■ WORK INSTRUCTIONS
Copy out exactly the stretch below, from the line with "l’amministratore). L’area personale" through the line with "now. The correlation", both included; the pictures stay out.

Records from a dataset
-- Opening Marker --

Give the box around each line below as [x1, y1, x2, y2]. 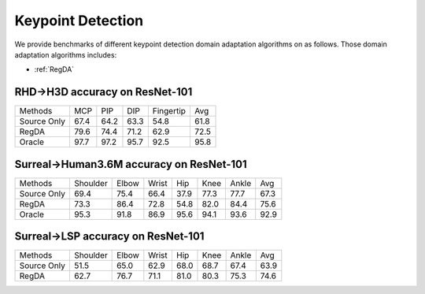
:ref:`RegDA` [34, 65, 75, 74]
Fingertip [152, 106, 187, 117]
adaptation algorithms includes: [14, 50, 117, 59]
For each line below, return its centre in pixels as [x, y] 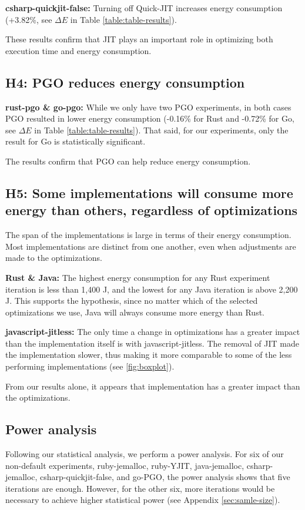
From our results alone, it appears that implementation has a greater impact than [153, 386]
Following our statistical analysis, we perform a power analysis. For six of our [145, 454]
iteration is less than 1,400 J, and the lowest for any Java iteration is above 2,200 [152, 289]
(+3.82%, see [29, 19]
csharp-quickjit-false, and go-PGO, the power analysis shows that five [165, 477]
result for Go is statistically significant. [76, 141]
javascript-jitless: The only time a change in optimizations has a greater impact [153, 332]
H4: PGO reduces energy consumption [125, 82]
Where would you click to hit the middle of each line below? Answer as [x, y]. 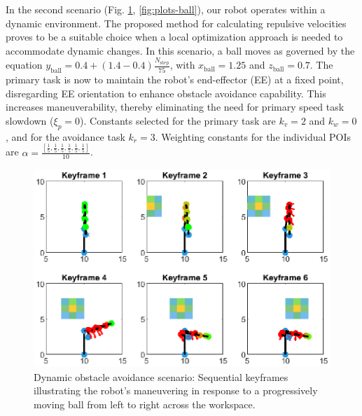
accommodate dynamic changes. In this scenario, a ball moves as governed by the [180, 50]
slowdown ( [30, 120]
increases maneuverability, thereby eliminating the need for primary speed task [175, 107]
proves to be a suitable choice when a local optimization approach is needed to [174, 37]
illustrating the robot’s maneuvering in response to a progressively [176, 390]
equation [24, 65]
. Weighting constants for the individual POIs [253, 136]
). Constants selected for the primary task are [178, 120]
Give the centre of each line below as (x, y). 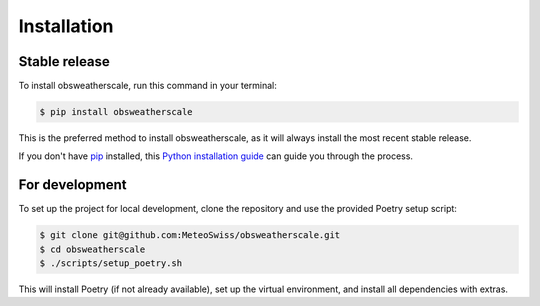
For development (72, 185)
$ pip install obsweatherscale (116, 112)
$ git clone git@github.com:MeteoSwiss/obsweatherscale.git (190, 235)
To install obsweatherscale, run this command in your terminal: (147, 86)
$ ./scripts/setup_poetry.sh (111, 263)
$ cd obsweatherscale (92, 249)
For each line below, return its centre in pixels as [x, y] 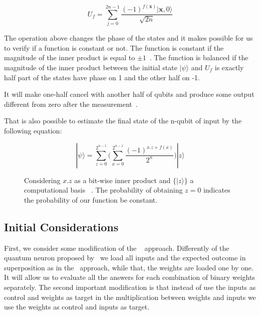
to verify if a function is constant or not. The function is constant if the [114, 47]
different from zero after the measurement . [71, 104]
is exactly [229, 67]
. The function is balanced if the [199, 57]
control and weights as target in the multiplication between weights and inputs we [130, 297]
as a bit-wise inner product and [122, 180]
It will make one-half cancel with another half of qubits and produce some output [129, 94]
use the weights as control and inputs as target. [77, 307]
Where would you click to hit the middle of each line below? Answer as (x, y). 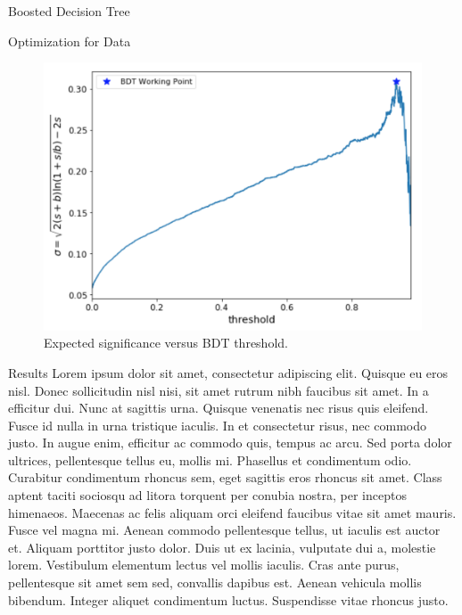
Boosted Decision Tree (69, 11)
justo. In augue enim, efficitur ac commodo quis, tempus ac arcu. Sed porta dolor (230, 443)
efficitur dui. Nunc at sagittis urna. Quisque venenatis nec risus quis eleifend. (219, 408)
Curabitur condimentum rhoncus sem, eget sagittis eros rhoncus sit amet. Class (225, 477)
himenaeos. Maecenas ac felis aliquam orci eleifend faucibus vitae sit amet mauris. (232, 512)
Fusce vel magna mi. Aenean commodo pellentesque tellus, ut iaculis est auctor (224, 530)
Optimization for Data (70, 41)
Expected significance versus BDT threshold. (166, 343)
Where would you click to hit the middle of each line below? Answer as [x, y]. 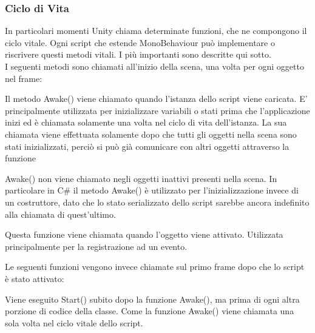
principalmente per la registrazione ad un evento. [96, 246]
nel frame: [24, 78]
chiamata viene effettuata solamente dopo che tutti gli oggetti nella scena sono [151, 134]
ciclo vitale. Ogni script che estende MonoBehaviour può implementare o [140, 42]
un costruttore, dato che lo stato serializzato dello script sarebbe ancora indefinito [157, 202]
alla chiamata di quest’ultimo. [60, 214]
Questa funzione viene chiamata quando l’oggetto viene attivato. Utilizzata [144, 234]
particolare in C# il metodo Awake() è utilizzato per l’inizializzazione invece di [152, 190]
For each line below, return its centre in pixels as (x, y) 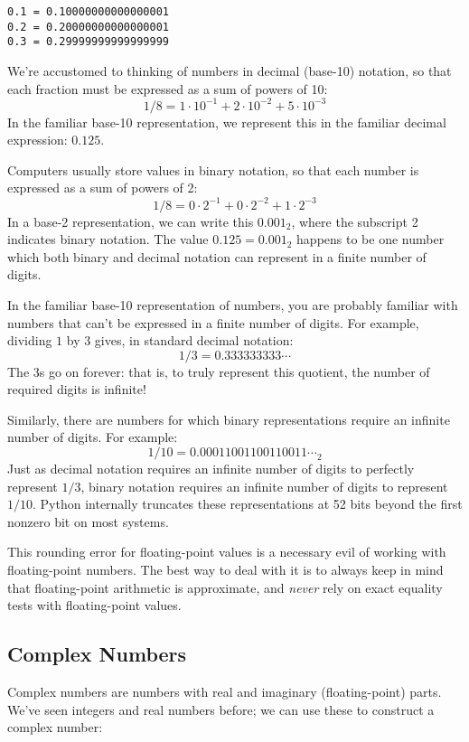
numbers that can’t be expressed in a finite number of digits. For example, (213, 322)
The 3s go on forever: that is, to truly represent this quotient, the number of (219, 371)
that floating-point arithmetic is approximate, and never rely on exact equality (225, 587)
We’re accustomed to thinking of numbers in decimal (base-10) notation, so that (230, 70)
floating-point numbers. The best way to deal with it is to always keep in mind (225, 570)
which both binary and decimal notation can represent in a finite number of (217, 256)
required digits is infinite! (77, 389)
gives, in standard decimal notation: (194, 340)
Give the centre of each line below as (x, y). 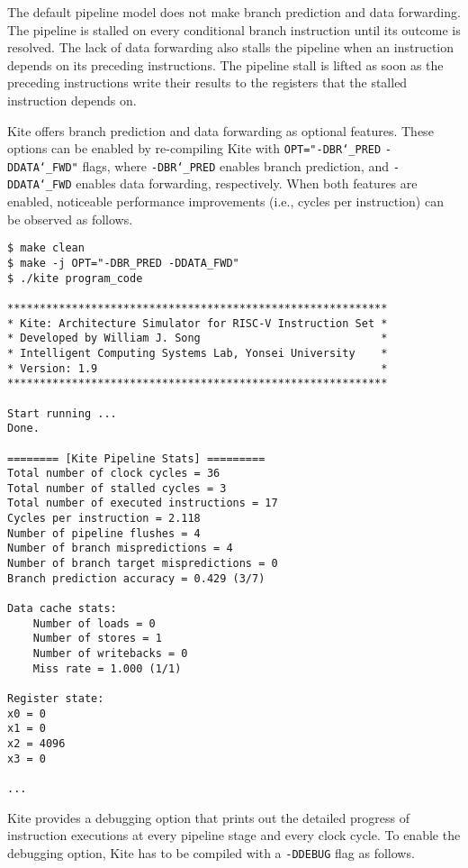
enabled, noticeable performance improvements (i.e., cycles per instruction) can (225, 201)
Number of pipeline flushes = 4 (104, 533)
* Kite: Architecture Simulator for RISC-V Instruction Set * (198, 323)
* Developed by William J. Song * (198, 338)
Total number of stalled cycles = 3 (117, 488)
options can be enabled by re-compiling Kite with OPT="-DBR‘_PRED (194, 148)
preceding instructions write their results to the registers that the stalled (207, 82)
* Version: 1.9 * (198, 368)
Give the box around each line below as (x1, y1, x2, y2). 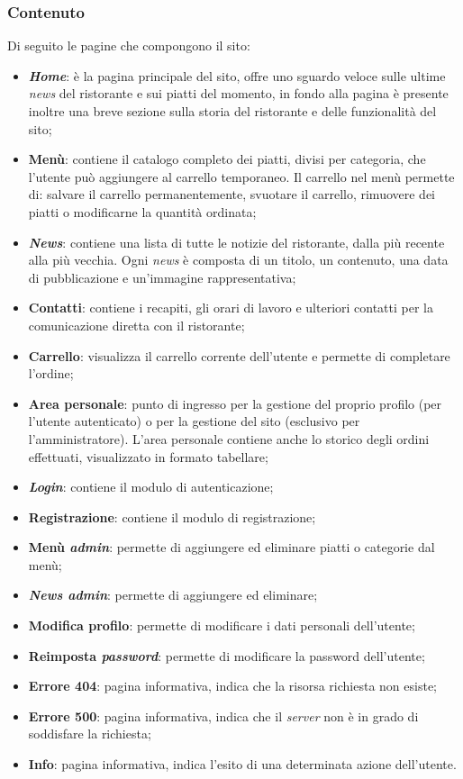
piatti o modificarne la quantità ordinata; (28, 202, 257, 221)
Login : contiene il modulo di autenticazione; (28, 477, 274, 496)
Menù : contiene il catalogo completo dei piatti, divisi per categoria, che (28, 149, 426, 168)
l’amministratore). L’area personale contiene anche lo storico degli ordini (28, 429, 430, 448)
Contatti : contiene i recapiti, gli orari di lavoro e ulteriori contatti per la (28, 298, 434, 317)
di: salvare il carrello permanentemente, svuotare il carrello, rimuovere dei (28, 185, 436, 204)
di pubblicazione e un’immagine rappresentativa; (28, 267, 296, 286)
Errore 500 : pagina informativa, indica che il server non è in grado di (28, 706, 419, 725)
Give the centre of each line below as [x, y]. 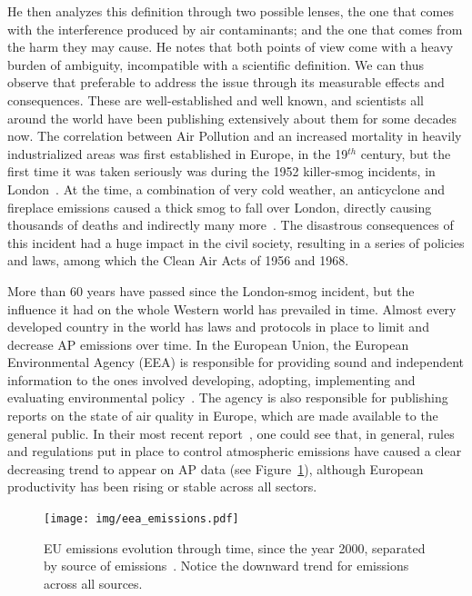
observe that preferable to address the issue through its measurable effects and [226, 82]
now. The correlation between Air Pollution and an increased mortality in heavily [235, 136]
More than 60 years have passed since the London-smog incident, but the [211, 290]
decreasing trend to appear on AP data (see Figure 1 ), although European [216, 468]
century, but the [406, 153]
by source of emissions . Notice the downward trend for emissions [226, 566]
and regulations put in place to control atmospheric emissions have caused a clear [235, 451]
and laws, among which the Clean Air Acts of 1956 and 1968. [178, 260]
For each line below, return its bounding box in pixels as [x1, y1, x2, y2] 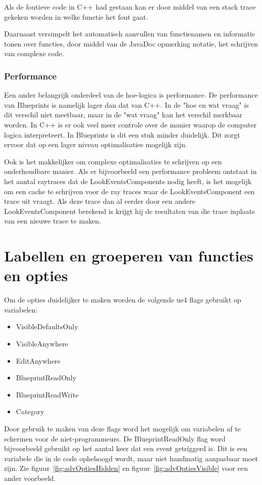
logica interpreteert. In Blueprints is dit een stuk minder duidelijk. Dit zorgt [4, 129, 240, 140]
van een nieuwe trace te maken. [4, 215, 101, 226]
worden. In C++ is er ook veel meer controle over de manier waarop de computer [4, 119, 257, 129]
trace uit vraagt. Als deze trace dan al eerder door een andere [4, 196, 195, 206]
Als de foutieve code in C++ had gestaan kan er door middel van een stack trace [4, 2, 256, 12]
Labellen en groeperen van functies [4, 245, 253, 266]
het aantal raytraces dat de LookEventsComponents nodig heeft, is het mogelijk [4, 175, 252, 186]
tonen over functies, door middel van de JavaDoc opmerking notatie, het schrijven [4, 38, 258, 49]
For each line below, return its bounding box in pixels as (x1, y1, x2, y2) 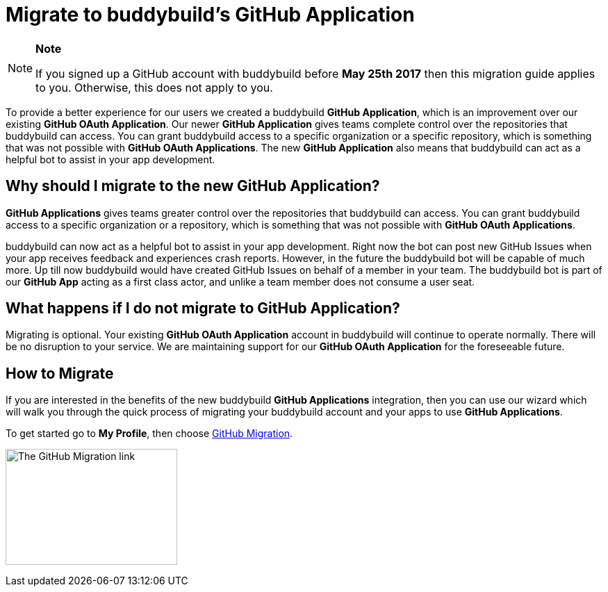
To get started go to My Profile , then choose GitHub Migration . (6, 427, 293, 440)
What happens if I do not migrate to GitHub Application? (6, 299, 400, 318)
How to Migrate (6, 364, 114, 382)
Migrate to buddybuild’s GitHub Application (6, 3, 415, 26)
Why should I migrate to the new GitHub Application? (6, 177, 380, 195)
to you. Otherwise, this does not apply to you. (35, 80, 273, 94)
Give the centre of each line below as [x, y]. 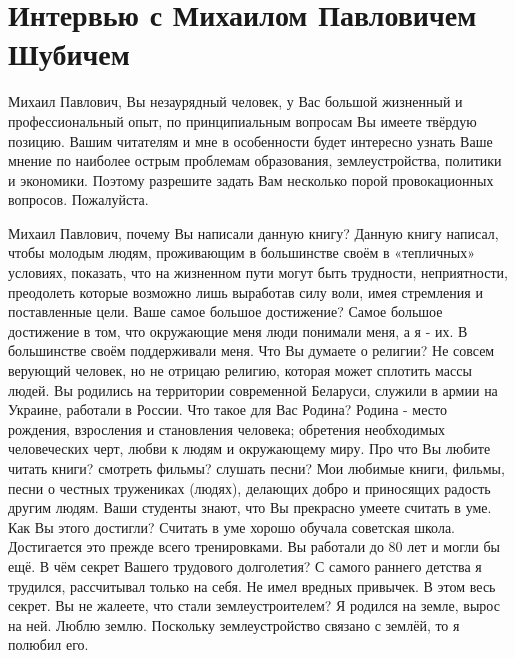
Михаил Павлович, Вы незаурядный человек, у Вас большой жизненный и [235, 101]
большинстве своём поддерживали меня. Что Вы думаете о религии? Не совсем [251, 350]
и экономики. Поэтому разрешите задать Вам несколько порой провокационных [251, 179]
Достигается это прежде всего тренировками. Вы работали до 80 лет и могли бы [254, 546]
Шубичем [69, 53]
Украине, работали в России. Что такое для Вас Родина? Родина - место [227, 409]
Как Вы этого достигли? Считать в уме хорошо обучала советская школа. [232, 526]
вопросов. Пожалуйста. [78, 199]
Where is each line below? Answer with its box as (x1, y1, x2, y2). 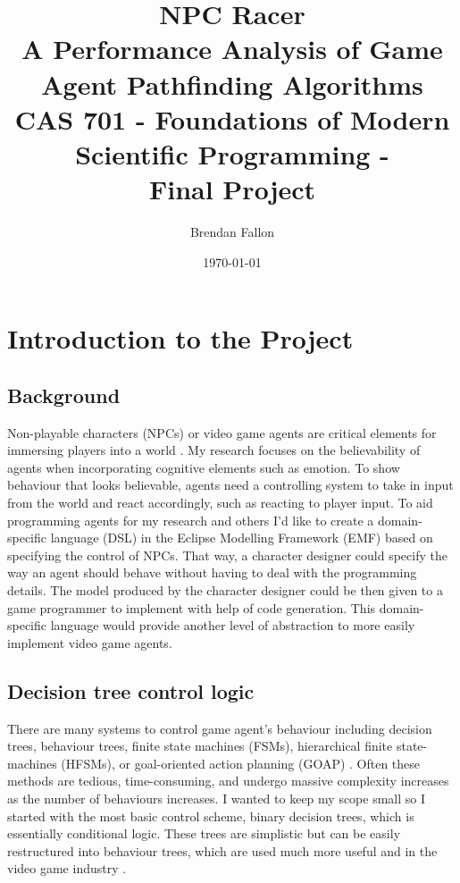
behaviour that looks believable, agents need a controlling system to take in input (7, 475, 454, 494)
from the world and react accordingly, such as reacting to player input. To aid (7, 493, 433, 512)
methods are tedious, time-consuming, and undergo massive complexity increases (7, 771, 449, 790)
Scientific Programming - (75, 135, 389, 172)
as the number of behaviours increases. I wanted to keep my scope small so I (7, 788, 426, 807)
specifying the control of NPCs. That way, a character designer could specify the (7, 545, 447, 564)
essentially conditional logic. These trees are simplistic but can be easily (7, 824, 401, 843)
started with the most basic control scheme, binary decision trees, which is (7, 806, 414, 825)
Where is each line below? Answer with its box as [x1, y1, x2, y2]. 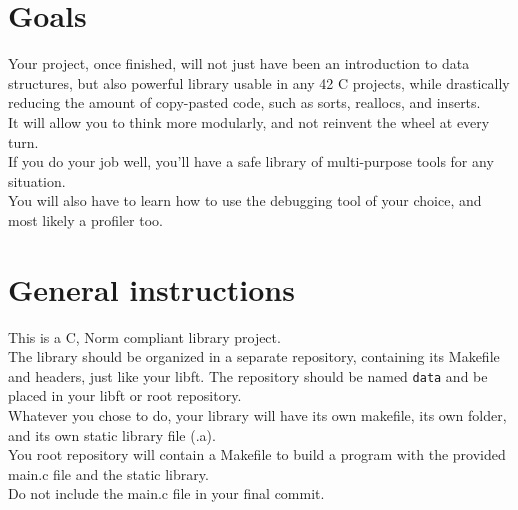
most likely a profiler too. [8, 209, 163, 230]
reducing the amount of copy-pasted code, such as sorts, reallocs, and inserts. [8, 92, 481, 113]
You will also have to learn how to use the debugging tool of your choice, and [8, 190, 482, 211]
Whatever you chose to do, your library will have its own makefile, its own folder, [8, 405, 507, 426]
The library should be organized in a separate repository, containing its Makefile [8, 346, 500, 367]
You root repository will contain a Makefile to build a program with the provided [8, 444, 506, 465]
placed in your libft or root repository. [8, 385, 242, 406]
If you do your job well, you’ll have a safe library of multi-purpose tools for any [8, 151, 494, 172]
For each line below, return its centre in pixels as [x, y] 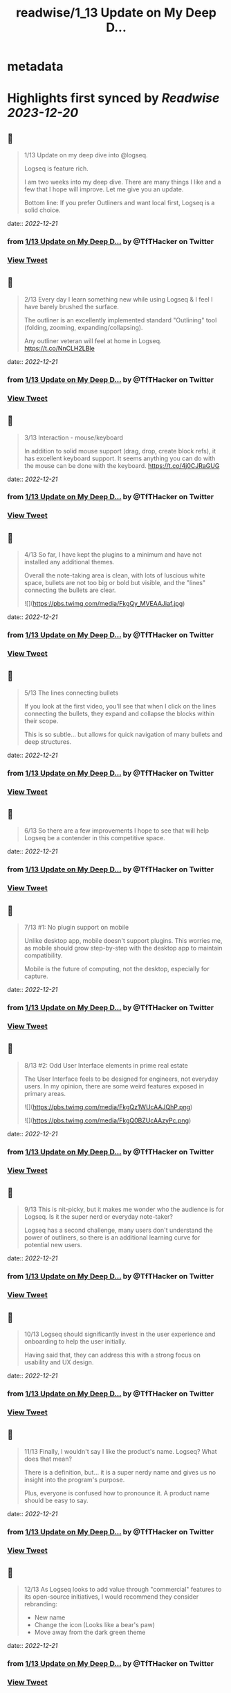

-- Closing Marker --

■ RESPONSE BELOW
l’amministratore). L’area personale contiene anche lo storico degli ordini (28, 429, 430, 448)
Contatti : contiene i recapiti, gli orari di lavoro e ulteriori contatti per la (28, 298, 434, 317)
di: salvare il carrello permanentemente, svuotare il carrello, rimuovere dei (28, 185, 436, 204)
di pubblicazione e un’immagine rappresentativa; (28, 267, 296, 286)
Errore 500 : pagina informativa, indica che il server non è in grado di (28, 706, 419, 725)
Give the centre of each line below as [x, y]. 
observe that preferable to address the issue through its measurable effects and [226, 82]
now. The correlation between Air Pollution and an increased mortality in heavily [235, 136]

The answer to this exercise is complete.